* Dataset items *
====================
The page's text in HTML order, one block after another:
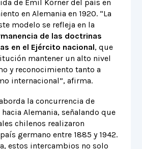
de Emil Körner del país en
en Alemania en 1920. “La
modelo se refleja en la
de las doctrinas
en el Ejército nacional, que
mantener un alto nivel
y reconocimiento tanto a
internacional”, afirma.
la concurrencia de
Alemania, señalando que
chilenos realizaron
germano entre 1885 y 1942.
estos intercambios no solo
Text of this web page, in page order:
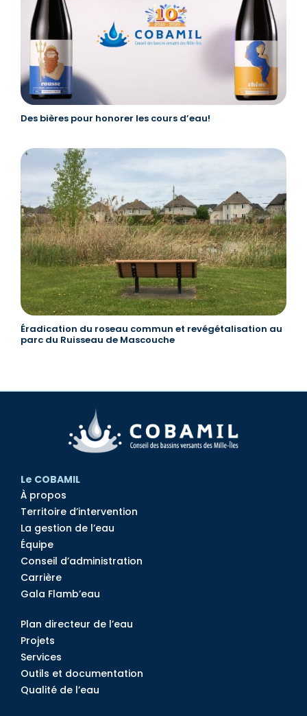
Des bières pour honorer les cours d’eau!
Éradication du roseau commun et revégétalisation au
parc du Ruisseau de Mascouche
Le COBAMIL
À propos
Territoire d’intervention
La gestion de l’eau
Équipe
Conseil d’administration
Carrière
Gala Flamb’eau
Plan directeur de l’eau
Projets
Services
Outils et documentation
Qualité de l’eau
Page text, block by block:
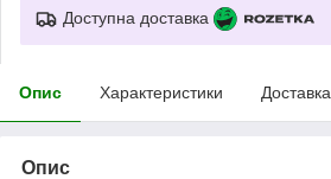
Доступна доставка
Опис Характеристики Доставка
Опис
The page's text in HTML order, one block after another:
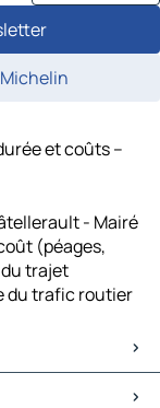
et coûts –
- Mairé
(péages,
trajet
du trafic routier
====================
* What is needed *
All of the entries above should be copied exactly, with the images left out.

* Task result *
The page's text in HTML order, one block after another:
de Emil Körner del país en
en Alemania en 1920. “La
modelo se refleja en la
de las doctrinas
en el Ejército nacional, que
mantener un alto nivel
y reconocimiento tanto a
internacional”, afirma.
la concurrencia de
Alemania, señalando que
chilenos realizaron
germano entre 1885 y 1942.
estos intercambios no solo
Text of this web page, in page order:
Des bières pour honorer les cours d’eau!
Éradication du roseau commun et revégétalisation au
parc du Ruisseau de Mascouche
Le COBAMIL
À propos
Territoire d’intervention
La gestion de l’eau
Équipe
Conseil d’administration
Carrière
Gala Flamb’eau
Plan directeur de l’eau
Projets
Services
Outils et documentation
Qualité de l’eau
Page text, block by block:
Доступна доставка
Опис Характеристики Доставка
Опис
The page's text in HTML order, one block after another:
et coûts –
- Mairé
(péages,
trajet
du trafic routier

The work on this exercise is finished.